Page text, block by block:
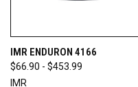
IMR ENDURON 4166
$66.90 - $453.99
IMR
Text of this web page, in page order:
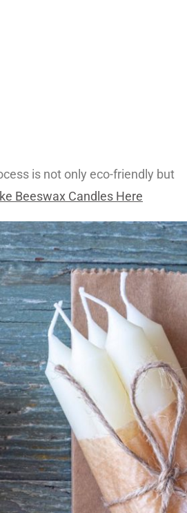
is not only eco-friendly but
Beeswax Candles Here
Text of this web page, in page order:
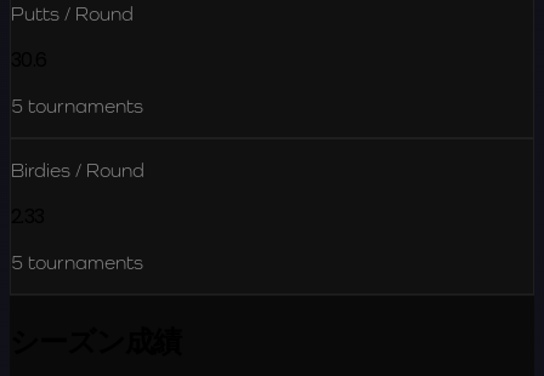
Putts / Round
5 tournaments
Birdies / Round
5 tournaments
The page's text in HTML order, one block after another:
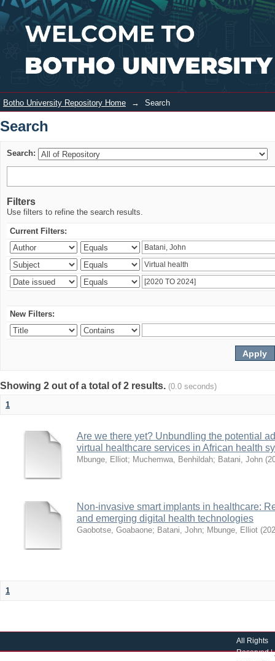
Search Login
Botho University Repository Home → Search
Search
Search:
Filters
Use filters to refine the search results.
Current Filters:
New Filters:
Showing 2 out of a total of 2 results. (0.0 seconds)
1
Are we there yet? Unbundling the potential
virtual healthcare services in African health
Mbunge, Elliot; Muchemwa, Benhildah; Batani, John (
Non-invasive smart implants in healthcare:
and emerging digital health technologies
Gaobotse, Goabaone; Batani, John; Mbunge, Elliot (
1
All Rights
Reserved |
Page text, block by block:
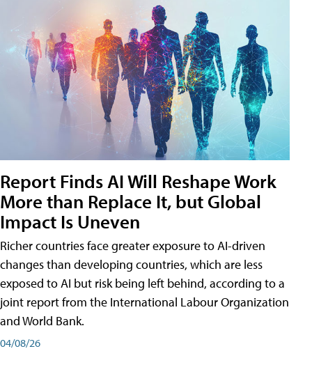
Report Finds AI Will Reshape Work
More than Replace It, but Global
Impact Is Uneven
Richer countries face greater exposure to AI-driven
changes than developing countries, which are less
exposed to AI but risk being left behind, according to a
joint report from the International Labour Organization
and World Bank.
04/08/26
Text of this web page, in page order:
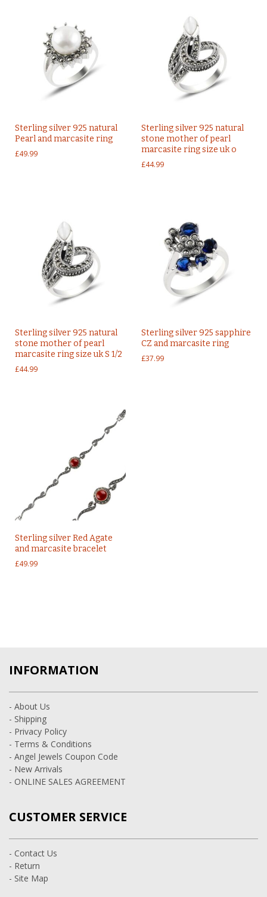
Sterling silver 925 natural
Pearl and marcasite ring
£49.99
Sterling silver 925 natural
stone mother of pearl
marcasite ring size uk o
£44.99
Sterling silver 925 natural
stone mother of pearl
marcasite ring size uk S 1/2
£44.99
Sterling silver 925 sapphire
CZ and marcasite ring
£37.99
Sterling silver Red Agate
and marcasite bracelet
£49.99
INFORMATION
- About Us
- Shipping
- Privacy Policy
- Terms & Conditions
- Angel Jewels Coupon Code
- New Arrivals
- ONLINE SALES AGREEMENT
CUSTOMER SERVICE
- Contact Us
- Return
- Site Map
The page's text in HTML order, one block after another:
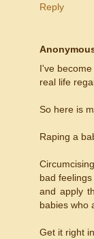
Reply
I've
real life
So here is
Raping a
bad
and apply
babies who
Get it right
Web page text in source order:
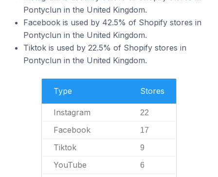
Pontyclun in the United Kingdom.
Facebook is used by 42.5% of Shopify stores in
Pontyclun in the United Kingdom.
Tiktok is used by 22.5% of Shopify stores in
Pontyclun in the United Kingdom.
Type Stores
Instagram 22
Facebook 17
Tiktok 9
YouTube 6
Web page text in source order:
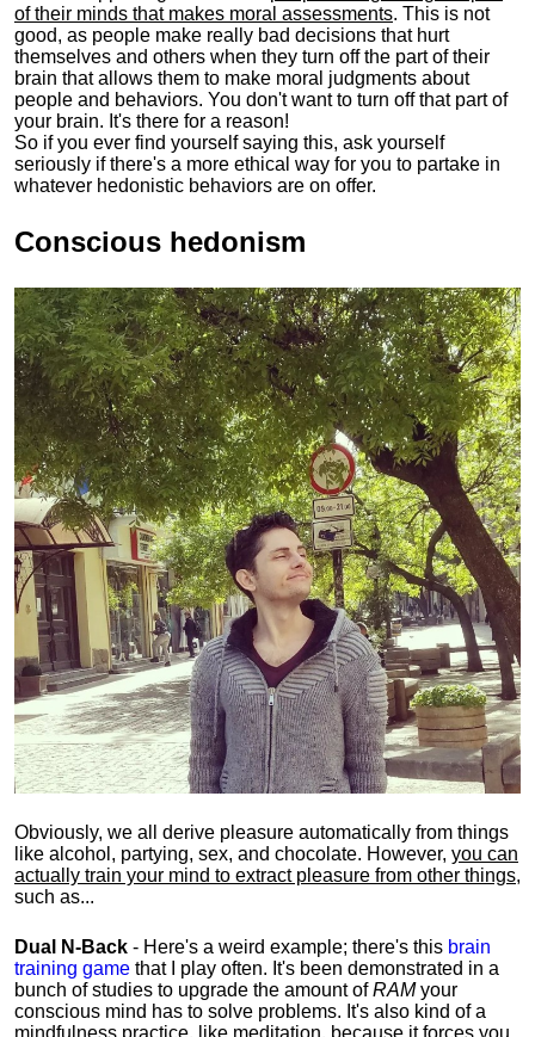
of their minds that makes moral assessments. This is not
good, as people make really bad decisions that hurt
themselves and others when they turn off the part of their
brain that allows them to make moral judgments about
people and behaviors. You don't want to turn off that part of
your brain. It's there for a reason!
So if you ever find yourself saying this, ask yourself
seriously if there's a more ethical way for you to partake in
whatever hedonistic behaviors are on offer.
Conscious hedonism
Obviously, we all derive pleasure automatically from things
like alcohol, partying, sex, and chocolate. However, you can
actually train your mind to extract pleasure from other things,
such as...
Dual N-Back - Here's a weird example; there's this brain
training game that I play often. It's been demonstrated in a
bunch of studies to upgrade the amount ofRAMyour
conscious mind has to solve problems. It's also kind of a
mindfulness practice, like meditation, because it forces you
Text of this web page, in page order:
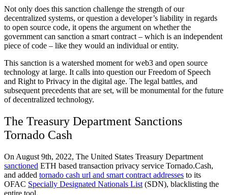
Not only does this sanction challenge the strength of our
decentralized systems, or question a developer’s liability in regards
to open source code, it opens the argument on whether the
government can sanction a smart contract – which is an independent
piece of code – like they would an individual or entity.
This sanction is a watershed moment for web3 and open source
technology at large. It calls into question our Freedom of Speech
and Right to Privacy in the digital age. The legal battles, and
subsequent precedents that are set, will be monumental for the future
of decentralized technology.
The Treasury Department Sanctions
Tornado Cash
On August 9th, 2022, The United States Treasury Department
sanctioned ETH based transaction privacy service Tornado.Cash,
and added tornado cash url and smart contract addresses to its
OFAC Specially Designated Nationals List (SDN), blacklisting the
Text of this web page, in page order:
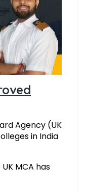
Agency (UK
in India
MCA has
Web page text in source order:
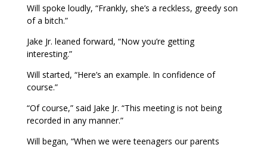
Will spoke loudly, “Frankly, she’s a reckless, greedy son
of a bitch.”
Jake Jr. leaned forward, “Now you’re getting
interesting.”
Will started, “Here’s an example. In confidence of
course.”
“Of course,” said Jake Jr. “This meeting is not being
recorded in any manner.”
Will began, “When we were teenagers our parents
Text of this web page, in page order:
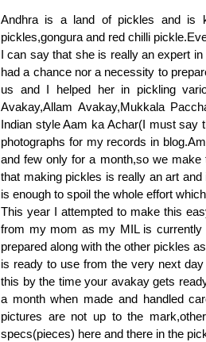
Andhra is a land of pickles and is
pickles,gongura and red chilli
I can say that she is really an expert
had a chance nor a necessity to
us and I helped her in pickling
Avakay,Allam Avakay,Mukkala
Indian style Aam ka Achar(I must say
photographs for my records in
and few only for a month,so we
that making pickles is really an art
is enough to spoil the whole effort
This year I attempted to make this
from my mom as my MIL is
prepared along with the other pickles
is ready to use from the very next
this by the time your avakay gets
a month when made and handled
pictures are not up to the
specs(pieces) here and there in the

___

→ **Task to complete**: Which lines in the listing hold the word "that"? Copy them out.

→ **Response box**:
of their minds that makes moral assessments. This is not
good, as people make really bad decisions that hurt
brain that allows them to make moral judgments about
people and behaviors. You don't want to turn off that part of
training game that I play often. It's been demonstrated in a
subsequent precedents that are set, will be monumental for the future
I can say that she is really an expert
that making pickles is really an art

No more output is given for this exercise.